Казалось, она слегка уже позабыла собственную обиду и теперь искренне сочувствовала действительно трудно выносимому, на ее взгляд, положению возлюбленного. Небольшие, но блестящие глазки женщины еще разгорелись, напоминая о завидевшем добычу куньем зверьке, чудесно очерченная верхняя губа мелко шевелилась.
– Теперь я понимаю, что Владимира Павловича все устраивает так, как сложилось, – горько сказал Николаша. – Его долг передо мной, с его точки зрения, исполнен. Я присмотрен, введен в круги. Сложившиеся обо мне слухи и репутация никак не могут его волновать, ввиду собственных его особенностей. Далее я, по его замыслу, должен крутиться самостоятельно, искать возможности…
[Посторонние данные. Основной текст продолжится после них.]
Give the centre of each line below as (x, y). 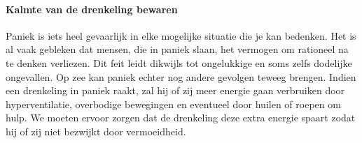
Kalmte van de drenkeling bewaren (92, 9)
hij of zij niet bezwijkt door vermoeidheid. (96, 131)
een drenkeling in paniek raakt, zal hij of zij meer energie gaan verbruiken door (175, 90)
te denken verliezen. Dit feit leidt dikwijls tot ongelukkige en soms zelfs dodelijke (179, 62)
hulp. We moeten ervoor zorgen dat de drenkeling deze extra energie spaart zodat (181, 118)
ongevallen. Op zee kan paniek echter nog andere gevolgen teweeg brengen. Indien (181, 76)
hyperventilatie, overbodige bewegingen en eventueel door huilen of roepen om (173, 104)
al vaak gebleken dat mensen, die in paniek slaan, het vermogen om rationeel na (177, 49)
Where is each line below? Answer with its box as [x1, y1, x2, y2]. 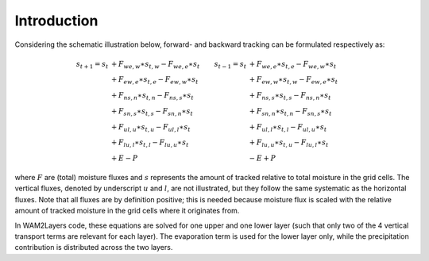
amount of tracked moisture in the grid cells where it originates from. [14, 206, 240, 216]
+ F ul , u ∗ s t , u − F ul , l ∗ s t [111, 122, 191, 133]
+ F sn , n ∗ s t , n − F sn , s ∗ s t [249, 106, 332, 117]
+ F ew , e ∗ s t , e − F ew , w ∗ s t [111, 75, 199, 86]
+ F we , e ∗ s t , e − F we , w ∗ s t [249, 59, 337, 71]
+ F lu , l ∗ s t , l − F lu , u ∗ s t [111, 138, 189, 149]
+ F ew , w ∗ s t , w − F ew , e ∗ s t [249, 75, 338, 86]
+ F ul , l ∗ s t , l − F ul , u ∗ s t [249, 122, 327, 133]
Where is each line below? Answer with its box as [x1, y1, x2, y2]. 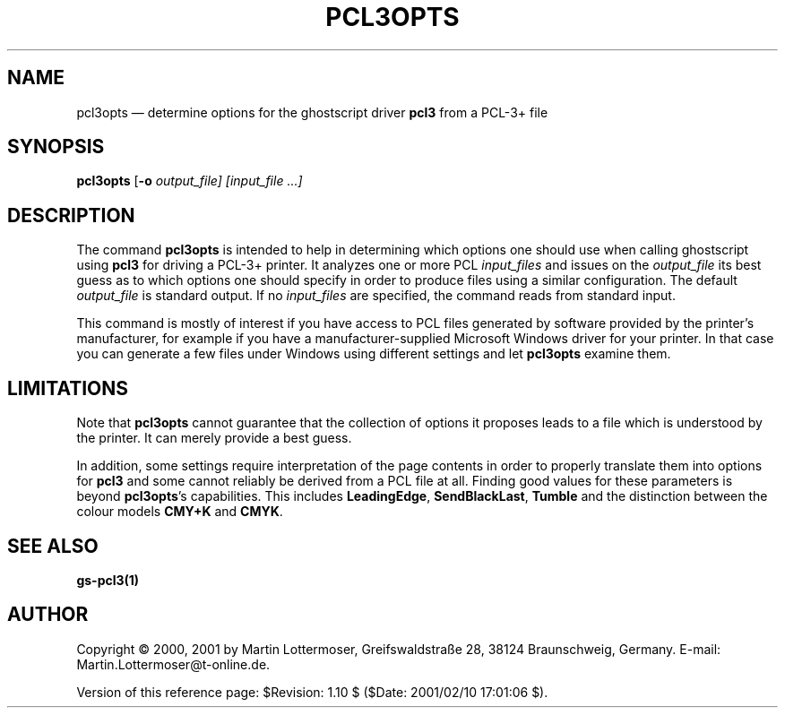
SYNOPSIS [7, 135, 105, 159]
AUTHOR [7, 603, 89, 626]
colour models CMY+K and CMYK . [76, 504, 283, 520]
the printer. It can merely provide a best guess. [76, 430, 352, 446]
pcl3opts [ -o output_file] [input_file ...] [76, 173, 303, 189]
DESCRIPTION [7, 203, 135, 227]
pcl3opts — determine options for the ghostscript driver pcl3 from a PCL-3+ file [76, 104, 548, 120]
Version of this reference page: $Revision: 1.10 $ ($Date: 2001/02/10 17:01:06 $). [76, 684, 548, 700]
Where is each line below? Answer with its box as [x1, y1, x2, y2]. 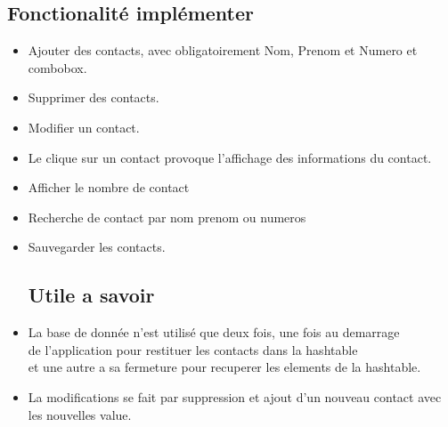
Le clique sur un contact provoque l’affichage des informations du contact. [28, 148, 432, 166]
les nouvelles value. [28, 405, 132, 423]
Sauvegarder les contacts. [28, 238, 166, 256]
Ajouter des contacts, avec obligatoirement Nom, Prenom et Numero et [28, 41, 418, 60]
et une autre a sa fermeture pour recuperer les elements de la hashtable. [28, 358, 421, 376]
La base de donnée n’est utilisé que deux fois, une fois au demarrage [28, 323, 400, 342]
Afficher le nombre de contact [28, 178, 190, 197]
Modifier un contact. [28, 117, 140, 136]
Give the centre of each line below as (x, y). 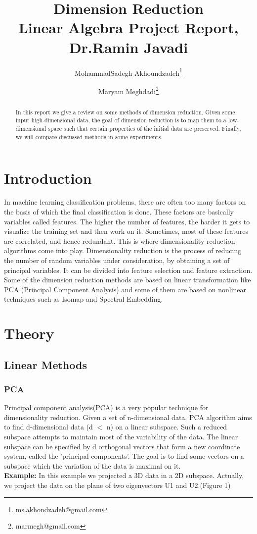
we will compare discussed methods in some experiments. (89, 136)
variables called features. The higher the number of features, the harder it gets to (127, 221)
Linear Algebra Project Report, (128, 27)
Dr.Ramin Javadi (128, 47)
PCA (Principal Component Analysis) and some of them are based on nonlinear (125, 289)
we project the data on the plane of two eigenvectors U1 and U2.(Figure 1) (117, 485)
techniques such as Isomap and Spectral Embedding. (84, 299)
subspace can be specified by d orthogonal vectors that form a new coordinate (122, 446)

– То есть, признавать тебя как сына и обеспечивать наследством он не собирается? – четко сформулировала Любочка.
– Очень похоже на то.
– Тогда что же мешает тебе сейчас жениться на мне и представить всем, как свою супругу?
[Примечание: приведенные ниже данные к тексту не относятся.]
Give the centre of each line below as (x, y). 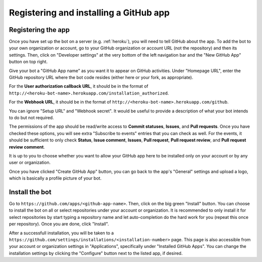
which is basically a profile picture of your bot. (55, 178)
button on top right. (28, 62)
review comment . (27, 147)
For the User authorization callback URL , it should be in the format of (79, 86)
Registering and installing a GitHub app (89, 13)
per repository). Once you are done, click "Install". (59, 224)
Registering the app (39, 30)
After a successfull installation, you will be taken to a (61, 233)
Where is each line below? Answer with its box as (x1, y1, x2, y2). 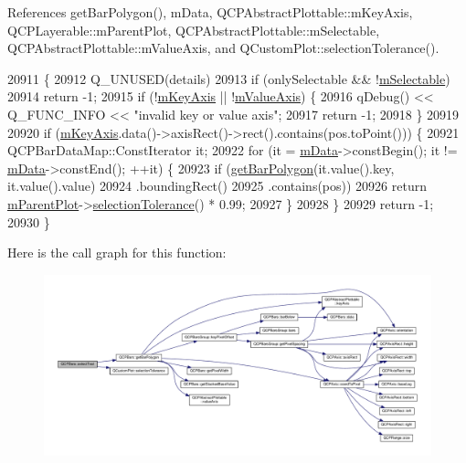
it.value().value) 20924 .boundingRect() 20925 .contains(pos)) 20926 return (7, 176, 427, 195)
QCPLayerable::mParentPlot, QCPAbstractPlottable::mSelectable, (7, 20, 380, 39)
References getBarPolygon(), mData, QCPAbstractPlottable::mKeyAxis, (7, 3, 413, 21)
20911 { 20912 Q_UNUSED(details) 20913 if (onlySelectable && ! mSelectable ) (7, 68, 450, 88)
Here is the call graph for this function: (7, 243, 227, 262)
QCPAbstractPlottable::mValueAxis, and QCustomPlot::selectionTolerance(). (7, 38, 440, 58)
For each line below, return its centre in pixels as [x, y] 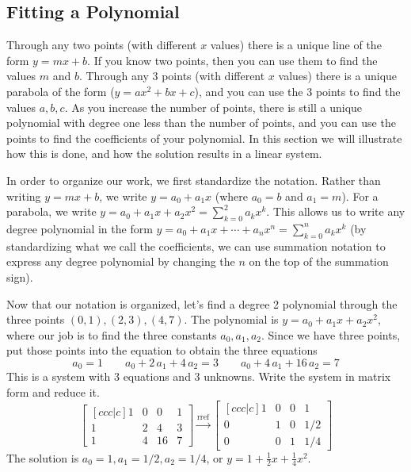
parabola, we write [51, 211]
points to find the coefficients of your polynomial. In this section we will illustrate [204, 138]
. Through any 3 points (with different [172, 76]
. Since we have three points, [331, 334]
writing [24, 196]
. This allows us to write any [336, 211]
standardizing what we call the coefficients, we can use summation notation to [196, 246]
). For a [360, 196]
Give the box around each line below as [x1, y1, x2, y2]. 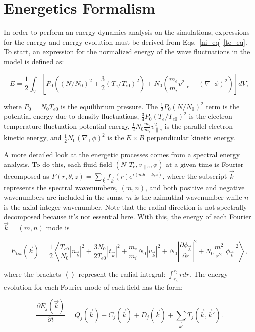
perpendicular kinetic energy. [146, 132, 235, 143]
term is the [206, 101, 240, 111]
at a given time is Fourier [166, 159, 244, 169]
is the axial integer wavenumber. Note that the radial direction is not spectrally [4, 201, 247, 212]
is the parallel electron [164, 121, 233, 131]
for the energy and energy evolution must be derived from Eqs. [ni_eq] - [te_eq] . [4, 36, 247, 47]
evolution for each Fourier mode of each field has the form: [4, 281, 183, 292]
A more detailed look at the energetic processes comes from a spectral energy [4, 149, 240, 160]
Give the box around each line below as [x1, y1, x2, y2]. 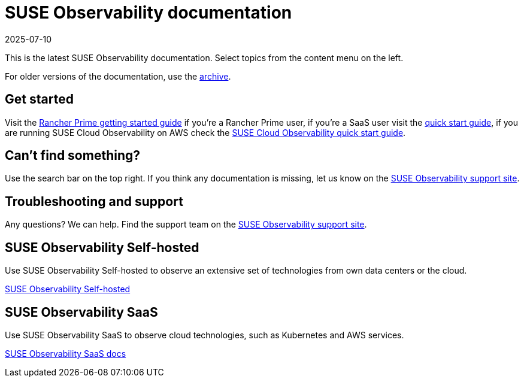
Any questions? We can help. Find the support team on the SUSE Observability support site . [5, 219, 367, 230]
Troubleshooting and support [5, 193, 183, 209]
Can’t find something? [5, 148, 141, 163]
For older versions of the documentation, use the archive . [5, 71, 231, 81]
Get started [5, 92, 74, 107]
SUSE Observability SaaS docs [5, 348, 126, 359]
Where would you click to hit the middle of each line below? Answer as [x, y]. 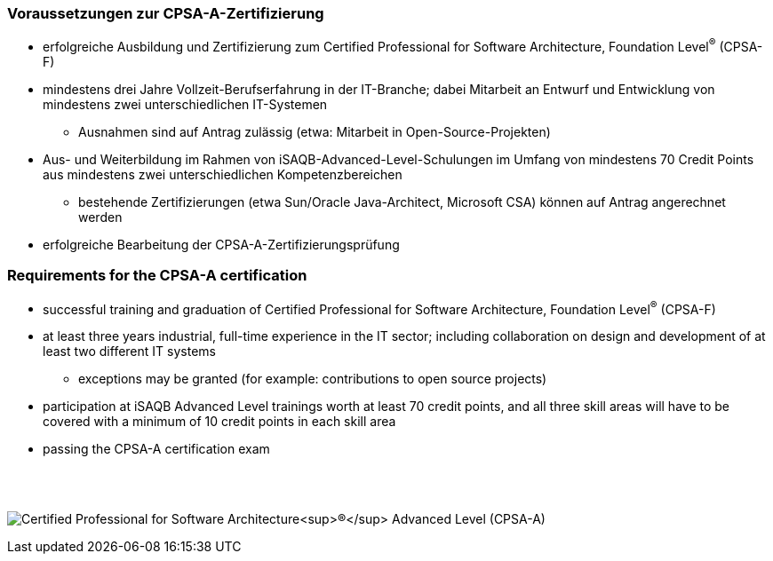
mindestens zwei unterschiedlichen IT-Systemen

– Но, Люба! Пойми же! – Николаша умоляюще сложил ладони. Видно было, что ему действительно не хочется говорить того, что его так настойчиво вынуждали сказать. – Что за странная получится партия? Записной «любовник» князя Мещерского вдруг женится и берет в жены – кого? Почему? Откуда? С какой стати, в конце концов? Если бы это был брак сугубо по расчету – из-за наследства или титула, – например, я женился бы на богатой вдове – это все поняли бы, и вопросов ни у кого не возникло. Но жениться на никому в Петербурге не известной… Кто ты по сословию, Люба, мне всегда было как-то недосуг спросить?.. Устроив свою семейную жизнь таким образом, я разом загублю все свои знакомства и всю складывающуюся карьеру, князь Мещерский тут же попросит меня выехать из его дома, из знакомых Владимира Павловича меня никто никуда больше не позовет… И на что, позволь спросить, мы будем жить в этом случае? Что вообще делать? Рука об руку вернемся в Егорьевск, станем кормиться из Васькиной милости? Но зачем тогда все это было?
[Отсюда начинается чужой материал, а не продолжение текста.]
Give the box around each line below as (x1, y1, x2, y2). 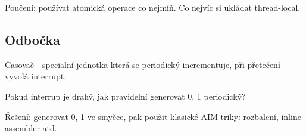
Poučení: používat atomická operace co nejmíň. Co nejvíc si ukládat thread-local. (5, 1, 301, 13)
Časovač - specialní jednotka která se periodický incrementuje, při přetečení (5, 58, 280, 70)
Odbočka (5, 30, 60, 48)
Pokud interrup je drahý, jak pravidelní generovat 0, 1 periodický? (5, 89, 246, 102)
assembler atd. (5, 122, 57, 134)
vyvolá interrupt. (5, 70, 67, 82)
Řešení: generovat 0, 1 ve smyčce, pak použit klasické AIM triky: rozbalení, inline (5, 110, 301, 122)
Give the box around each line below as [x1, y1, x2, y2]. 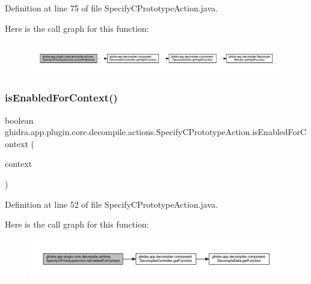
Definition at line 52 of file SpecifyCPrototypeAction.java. [5, 198, 218, 210]
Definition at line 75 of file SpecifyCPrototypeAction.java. [5, 2, 218, 14]
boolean [5, 113, 34, 126]
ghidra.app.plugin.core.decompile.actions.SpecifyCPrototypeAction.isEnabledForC [5, 125, 307, 138]
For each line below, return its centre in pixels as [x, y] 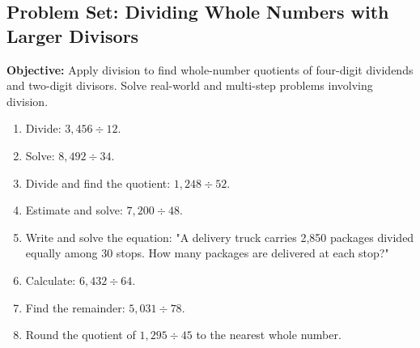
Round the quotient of [81, 335]
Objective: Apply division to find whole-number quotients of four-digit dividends [210, 69]
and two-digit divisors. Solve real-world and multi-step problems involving [190, 85]
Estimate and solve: [74, 210]
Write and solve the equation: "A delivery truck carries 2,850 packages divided [220, 237]
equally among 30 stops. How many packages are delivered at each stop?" [207, 253]
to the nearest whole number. [269, 335]
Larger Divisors [73, 35]
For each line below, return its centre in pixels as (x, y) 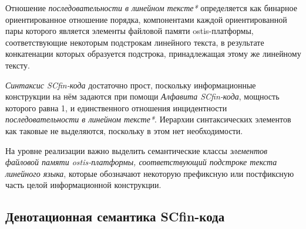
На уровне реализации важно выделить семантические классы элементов (137, 150)
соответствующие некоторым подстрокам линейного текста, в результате (135, 42)
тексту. (18, 65)
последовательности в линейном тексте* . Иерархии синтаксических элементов (148, 119)
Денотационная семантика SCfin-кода (115, 216)
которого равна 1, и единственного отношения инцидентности (116, 107)
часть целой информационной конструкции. (83, 185)
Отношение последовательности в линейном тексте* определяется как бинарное (151, 8)
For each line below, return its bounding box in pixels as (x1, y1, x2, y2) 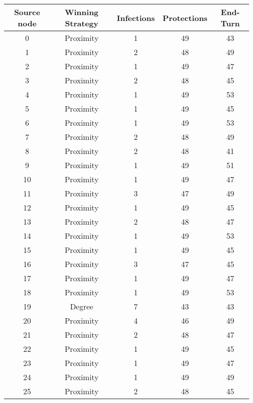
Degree (70, 301, 93, 312)
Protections (163, 12, 208, 23)
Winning (65, 6, 99, 18)
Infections (116, 12, 155, 23)
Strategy (65, 18, 98, 29)
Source (14, 6, 40, 18)
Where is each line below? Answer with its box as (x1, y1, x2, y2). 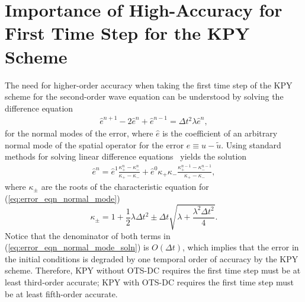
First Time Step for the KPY (5, 21, 250, 45)
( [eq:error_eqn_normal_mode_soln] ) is (5, 241, 149, 253)
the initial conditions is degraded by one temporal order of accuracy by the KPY (5, 252, 298, 265)
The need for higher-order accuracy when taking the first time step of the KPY (5, 78, 293, 91)
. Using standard (221, 138, 281, 151)
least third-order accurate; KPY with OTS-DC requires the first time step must (5, 276, 294, 288)
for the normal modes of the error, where (5, 127, 153, 139)
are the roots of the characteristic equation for (41, 180, 209, 192)

– Вот оно, значит, как… – Любочка обожгла Николашу едким, словно концентрированная кислота взглядом (он невольно потер щеку, словно кожей ощутив ожог), отошла от него и присела на обитую синим бархатом козетку. – Здесь, значит, все шиворот-навыворот. Блистательный Петербург! Искренние чувства человеческие смотрятся бредом, а любой бред или даже преступление, пройдя через преломляющие свет болотные миазмы, становятся вполне понятной, складной и всеми одобряемой картинкой… Что ж. Мне следовало давно это понять, и более читать господина Достоевского, чем слащавых романов… Нынче я и вправду получаюсь тебя и твоего нынешнего круга недостойна. Только не по рождению или богатству, а по, так сказать, степени гнилостности души… Это, разумеется, требуется исправить…
– Люба! Что ты говоришь?!
– Прости, я размышляю вслух…
В ответ на свою оскорбительную для женщины (он не мог не понимать этого) откровенность, Николаша ожидал слез, истерики, может быть, даже попытки любовницы броситься на него с кулаками или ножом для разрезания бумаги (бурный темперамент Любочки был ему хорошо известен). Внезапная сосредоточенность и спокойствие Любы почти испугали его.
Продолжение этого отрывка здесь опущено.